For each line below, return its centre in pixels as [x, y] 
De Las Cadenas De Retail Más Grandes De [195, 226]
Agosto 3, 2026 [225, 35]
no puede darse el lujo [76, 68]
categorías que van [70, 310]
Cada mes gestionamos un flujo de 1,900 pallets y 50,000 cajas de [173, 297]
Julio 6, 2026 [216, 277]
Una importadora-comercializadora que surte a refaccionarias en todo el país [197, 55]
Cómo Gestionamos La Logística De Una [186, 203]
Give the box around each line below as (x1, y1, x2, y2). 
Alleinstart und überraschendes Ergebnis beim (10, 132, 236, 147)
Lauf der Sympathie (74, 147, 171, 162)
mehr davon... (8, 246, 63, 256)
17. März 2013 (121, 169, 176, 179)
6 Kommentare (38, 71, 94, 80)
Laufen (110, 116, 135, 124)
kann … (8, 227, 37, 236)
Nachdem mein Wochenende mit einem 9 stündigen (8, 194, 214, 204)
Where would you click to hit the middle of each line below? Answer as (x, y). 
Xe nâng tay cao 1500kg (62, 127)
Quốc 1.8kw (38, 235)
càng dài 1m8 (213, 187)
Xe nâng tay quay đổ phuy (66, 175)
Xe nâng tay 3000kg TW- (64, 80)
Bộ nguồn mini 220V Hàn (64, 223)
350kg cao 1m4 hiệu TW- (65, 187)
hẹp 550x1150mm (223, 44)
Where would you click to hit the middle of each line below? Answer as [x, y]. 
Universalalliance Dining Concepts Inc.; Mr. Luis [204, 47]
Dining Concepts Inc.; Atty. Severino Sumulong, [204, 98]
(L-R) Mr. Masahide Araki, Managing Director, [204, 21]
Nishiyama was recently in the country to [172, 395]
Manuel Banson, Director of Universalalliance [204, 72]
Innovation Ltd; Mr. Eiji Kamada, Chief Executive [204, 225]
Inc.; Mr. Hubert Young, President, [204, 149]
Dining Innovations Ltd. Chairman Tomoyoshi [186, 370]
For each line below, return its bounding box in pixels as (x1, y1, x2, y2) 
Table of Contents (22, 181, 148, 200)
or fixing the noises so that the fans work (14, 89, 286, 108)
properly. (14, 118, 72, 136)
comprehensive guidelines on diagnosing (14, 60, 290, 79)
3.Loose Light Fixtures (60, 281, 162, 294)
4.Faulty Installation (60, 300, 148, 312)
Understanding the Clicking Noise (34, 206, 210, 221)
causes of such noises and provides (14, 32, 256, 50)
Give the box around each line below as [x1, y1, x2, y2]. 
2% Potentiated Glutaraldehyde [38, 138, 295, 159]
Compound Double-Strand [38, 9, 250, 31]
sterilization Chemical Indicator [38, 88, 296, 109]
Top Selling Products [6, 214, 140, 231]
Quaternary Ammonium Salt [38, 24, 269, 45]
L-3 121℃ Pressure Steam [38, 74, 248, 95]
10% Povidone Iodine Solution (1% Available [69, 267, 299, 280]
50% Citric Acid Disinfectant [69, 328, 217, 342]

+++

• Action item
What is needed is a full, exact copy of the records.

• Solution
For each line below, return its centre in pixels as [x, y] 
De Las Cadenas De Retail Más Grandes De [195, 226]
Agosto 3, 2026 [225, 35]
no puede darse el lujo [76, 68]
categorías que van [70, 310]
Cada mes gestionamos un flujo de 1,900 pallets y 50,000 cajas de [173, 297]
Julio 6, 2026 [216, 277]
Una importadora-comercializadora que surte a refaccionarias en todo el país [197, 55]
Cómo Gestionamos La Logística De Una [186, 203]
Give the box around each line below as (x1, y1, x2, y2). 
Alleinstart und überraschendes Ergebnis beim (10, 132, 236, 147)
Lauf der Sympathie (74, 147, 171, 162)
mehr davon... (8, 246, 63, 256)
17. März 2013 (121, 169, 176, 179)
6 Kommentare (38, 71, 94, 80)
Laufen (110, 116, 135, 124)
kann … (8, 227, 37, 236)
Nachdem mein Wochenende mit einem 9 stündigen (8, 194, 214, 204)
Where would you click to hit the middle of each line below? Answer as (x, y). 
Xe nâng tay cao 1500kg (62, 127)
Quốc 1.8kw (38, 235)
càng dài 1m8 (213, 187)
Xe nâng tay quay đổ phuy (66, 175)
Xe nâng tay 3000kg TW- (64, 80)
Bộ nguồn mini 220V Hàn (64, 223)
350kg cao 1m4 hiệu TW- (65, 187)
hẹp 550x1150mm (223, 44)
Where would you click to hit the middle of each line below? Answer as [x, y]. 
Universalalliance Dining Concepts Inc.; Mr. Luis [204, 47]
Dining Concepts Inc.; Atty. Severino Sumulong, [204, 98]
(L-R) Mr. Masahide Araki, Managing Director, [204, 21]
Nishiyama was recently in the country to [172, 395]
Manuel Banson, Director of Universalalliance [204, 72]
Innovation Ltd; Mr. Eiji Kamada, Chief Executive [204, 225]
Inc.; Mr. Hubert Young, President, [204, 149]
Dining Innovations Ltd. Chairman Tomoyoshi [186, 370]
For each line below, return its bounding box in pixels as (x1, y1, x2, y2) 
Table of Contents (22, 181, 148, 200)
or fixing the noises so that the fans work (14, 89, 286, 108)
properly. (14, 118, 72, 136)
comprehensive guidelines on diagnosing (14, 60, 290, 79)
3.Loose Light Fixtures (60, 281, 162, 294)
4.Faulty Installation (60, 300, 148, 312)
Understanding the Clicking Noise (34, 206, 210, 221)
causes of such noises and provides (14, 32, 256, 50)
Give the box around each line below as [x1, y1, x2, y2]. 
2% Potentiated Glutaraldehyde [38, 138, 295, 159]
Compound Double-Strand [38, 9, 250, 31]
sterilization Chemical Indicator [38, 88, 296, 109]
Top Selling Products [6, 214, 140, 231]
Quaternary Ammonium Salt [38, 24, 269, 45]
L-3 121℃ Pressure Steam [38, 74, 248, 95]
10% Povidone Iodine Solution (1% Available [69, 267, 299, 280]
50% Citric Acid Disinfectant [69, 328, 217, 342]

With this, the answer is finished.